[Material provided — start]

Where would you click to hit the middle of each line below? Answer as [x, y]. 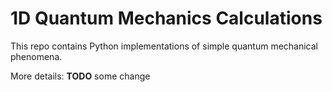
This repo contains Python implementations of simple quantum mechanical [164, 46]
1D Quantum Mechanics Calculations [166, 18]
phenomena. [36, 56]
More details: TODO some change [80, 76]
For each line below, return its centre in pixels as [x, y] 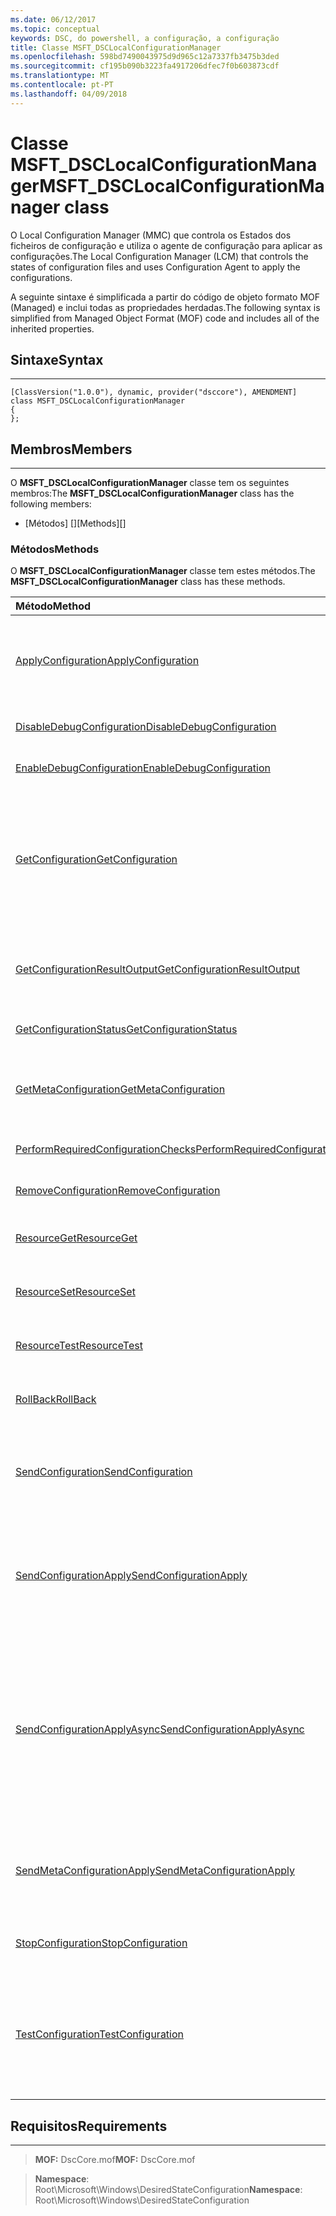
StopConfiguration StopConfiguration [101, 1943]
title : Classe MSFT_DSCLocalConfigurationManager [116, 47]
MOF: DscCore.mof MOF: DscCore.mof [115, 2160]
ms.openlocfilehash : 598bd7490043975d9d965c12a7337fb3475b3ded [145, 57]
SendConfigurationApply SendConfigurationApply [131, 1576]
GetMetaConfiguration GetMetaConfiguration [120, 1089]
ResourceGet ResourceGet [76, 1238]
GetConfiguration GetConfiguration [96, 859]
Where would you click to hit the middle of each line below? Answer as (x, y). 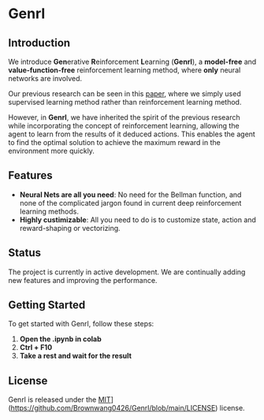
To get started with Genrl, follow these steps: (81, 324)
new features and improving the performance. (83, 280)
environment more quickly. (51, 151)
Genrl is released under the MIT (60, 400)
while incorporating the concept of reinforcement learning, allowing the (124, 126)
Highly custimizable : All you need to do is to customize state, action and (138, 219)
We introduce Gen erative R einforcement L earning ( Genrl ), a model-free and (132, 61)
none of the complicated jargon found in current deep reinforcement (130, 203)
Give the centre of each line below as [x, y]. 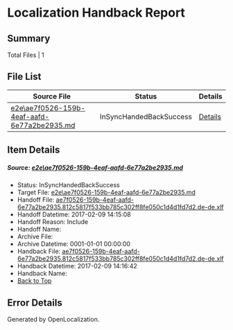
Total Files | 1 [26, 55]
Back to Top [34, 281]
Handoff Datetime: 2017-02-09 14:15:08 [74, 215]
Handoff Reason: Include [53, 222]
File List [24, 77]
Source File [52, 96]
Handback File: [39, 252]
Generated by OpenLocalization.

[Material provided — finish]
[Material provided — start]

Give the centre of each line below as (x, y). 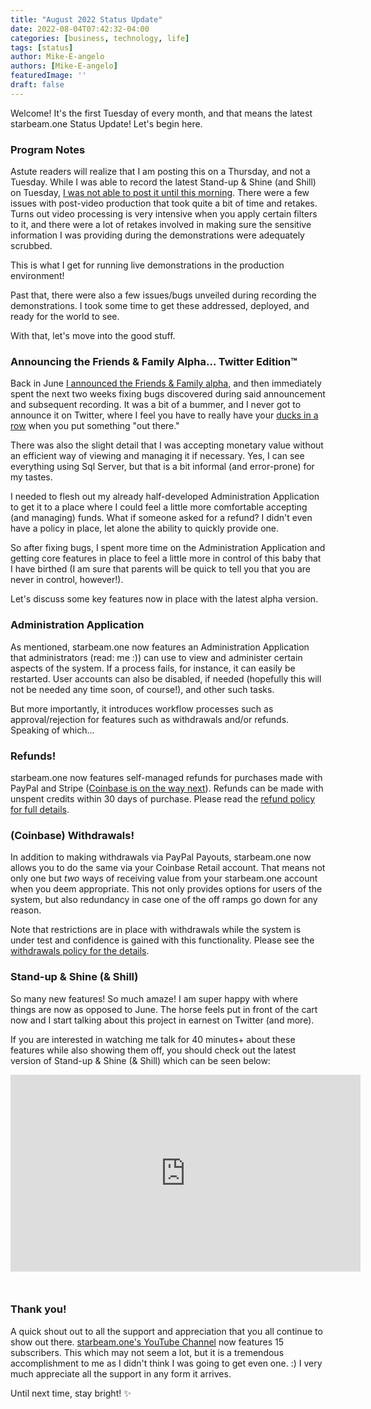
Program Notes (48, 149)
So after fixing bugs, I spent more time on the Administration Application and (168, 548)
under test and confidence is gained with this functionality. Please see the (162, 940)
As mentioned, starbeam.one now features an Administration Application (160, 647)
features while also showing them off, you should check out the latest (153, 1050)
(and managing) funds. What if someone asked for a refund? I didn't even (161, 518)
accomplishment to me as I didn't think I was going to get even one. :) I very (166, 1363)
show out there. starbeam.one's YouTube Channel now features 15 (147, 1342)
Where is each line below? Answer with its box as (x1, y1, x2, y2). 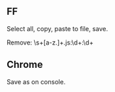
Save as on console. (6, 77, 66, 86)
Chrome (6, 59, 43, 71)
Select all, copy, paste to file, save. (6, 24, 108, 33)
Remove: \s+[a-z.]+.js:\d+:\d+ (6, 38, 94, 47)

[Material provided — finish]

■ How to complete this task ■
Using the records above, repeat exactly the run of lines that starts with the line with "Answer as (x, y)." and goes on through the line with "Highly custimizable : All"; omit each picture.

■ Worked solution ■
Where would you click to hit the middle of each line below? Answer as (x, y). 
To get started with Genrl, follow these steps: (81, 324)
new features and improving the performance. (83, 280)
environment more quickly. (51, 151)
Genrl is released under the MIT (60, 400)
while incorporating the concept of reinforcement learning, allowing the (124, 126)
Highly custimizable : All you need to do is to customize state, action and (138, 219)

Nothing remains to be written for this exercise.